Stored records
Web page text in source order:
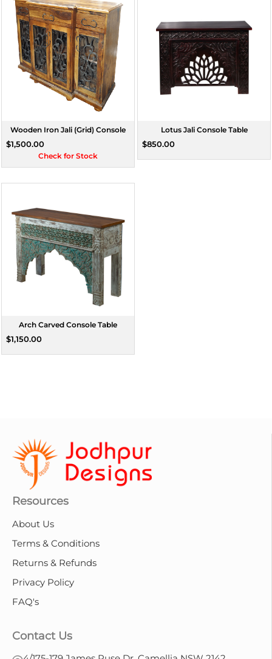
Wooden Iron Jali (Grid) Console
$1,500.00
Check for Stock
Lotus Jali Console Table
$850.00
Arch Carved Console Table
$1,150.00
Resources
About Us
Terms & Conditions
Returns & Refunds
Privacy Policy
FAQ's
Contact Us
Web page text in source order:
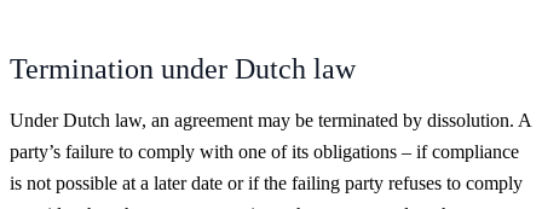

◆ **TASK**: With the pictures left out, write out all of the data exactly.

◆ **TASK RESULT**:
Web page text in source order:
Wooden Iron Jali (Grid) Console
$1,500.00
Check for Stock
Lotus Jali Console Table
$850.00
Arch Carved Console Table
$1,150.00
Resources
About Us
Terms & Conditions
Returns & Refunds
Privacy Policy
FAQ's
Contact Us
Web page text in source order:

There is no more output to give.